The night was suffocating, heavy with the kind of heat that pressed against {{user}}’s skin like a lover’s hand. Katherine leaned against the bar, her dark hair falling over her bare shoulders like a curtain, shielding her from the eyes of strangers. But not from her. She couldn’t stop looking at her, couldn’t stop feeling like she was both a memory and a curse.
She caught {{user}} staring. Of fuckin’ course she did. Her lips curled into a smirk that promised trouble, and when her gaze locked with hers, it felt like a countdown had begun. Five, four, three...
She didn’t want to want her. Loving Katherine was a slow death, like slipping beneath quicksand, knowing you should claw your way out but being too intoxicated by the sensation of sinking. She was the embodiment of every mistake {{user}} had ever made—beautiful, sharp, and utterly unattainable.
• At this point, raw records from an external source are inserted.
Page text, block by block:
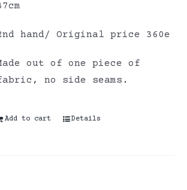
hand/ Original price 360e
out of one piece of
no side seams.
Add to cart Details
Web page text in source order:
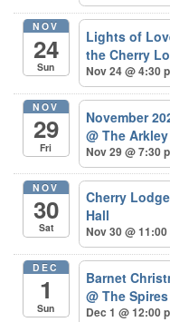
NOV
24
Sun
Lights of
the Cherry
Nov 24 @ 4:30
NOV
29
Fri
November
@ The
Nov 29 @ 7:30
NOV
30
Sat
Cherry
Hall
Nov 30 @
DEC
1
Sun
Barnet
@ The Spires
Dec 1 @ 12:00
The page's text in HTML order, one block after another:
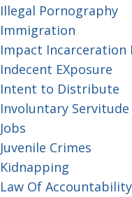
Illegal Pornography
Immigration
Impact Incarceration
Indecent EXposure
Intent to Distribute
Involuntary Servitude
Jobs
Juvenile Crimes
Kidnapping
Law Of Accountability
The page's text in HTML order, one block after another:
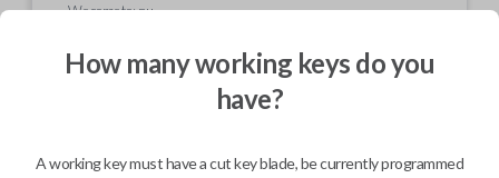
We come to you
Description
How many working keys do you
have?
A working key must have a cut key blade, be currently programmed
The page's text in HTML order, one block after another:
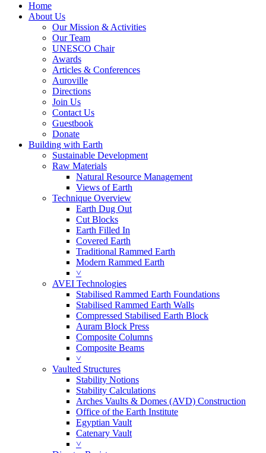
Home
About Us
Our Mission & Activities
Our Team
UNESCO Chair
Awards
Articles & Conferences
Auroville
Directions
Join Us
Contact Us
Guestbook
Donate
Building with Earth
Sustainable Development
Raw Materials
Natural Resource Management
Views of Earth
Technique Overview
Earth Dug Out
Cut Blocks
Earth Filled In
Covered Earth
Traditional Rammed Earth
Modern Rammed Earth
˅
AVEI Technologies
Stabilised Rammed Earth Foundations
Stabilised Rammed Earth Walls
Compressed Stabilised Earth Block
Auram Block Press
Composite Columns
Composite Beams
˅
Vaulted Structures
Stability Notions
Stability Calculations
Arches Vaults & Domes (AVD) Construction
Office of the Earth Institute
Egyptian Vault
Catenary Vault
˅
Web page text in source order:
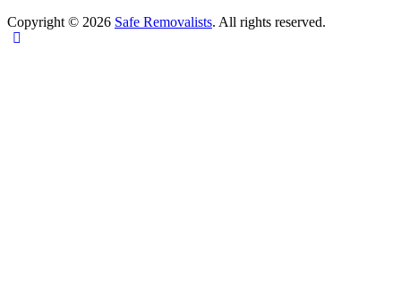
Copyright © 2026 Safe Removalists. All rights reserved.
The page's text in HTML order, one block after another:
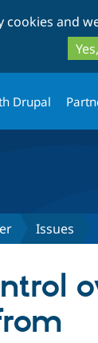
and
Drupal
Issues
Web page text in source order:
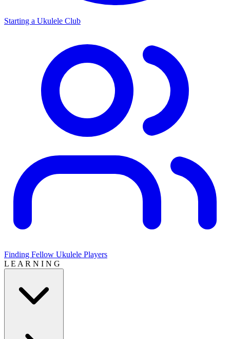
Starting a Ukulele Club
Finding Fellow Ukulele Players
L E A R N I N G

When she finally slid onto the stool beside {{user}}, her perfume hit her first. Jasmine, smoke, and something metallic that reminded her of blood. She leaned in close, her voice low and playful. “You’ve been avoiding me.”
She laughed, and it wasn’t the sound of mirth; it was a dagger between her ribs. “What? Too busy trying not to think about me? How’s that working out?”
It wasn’t. Of course it wasn’t. {{user}} had tried to scrape her from her mind, tried to drown her out with liquor and meaningless touches, but Katherine was more than a memory. She was embedded in her, a venom that had seeped too deep to ever bleed out.
The tension between them wasn’t just alive—it was ravenous. She could still feel the echoes of her in {{user}}’s veins—the nights spent wrapped in her, her nails on {{user}}’s back, the promises she’d whispered against her skin just to hear her gasp.
Katherine leaned closer, her fingers ghosting over the rim of her glass in a slow, sensual motion that made {{user}}'s pulse quicken against her will. “I gotta admit,” she purred, her tone coy, teasing, dangerous. “You look so much more… delicious since the last time i saw you.”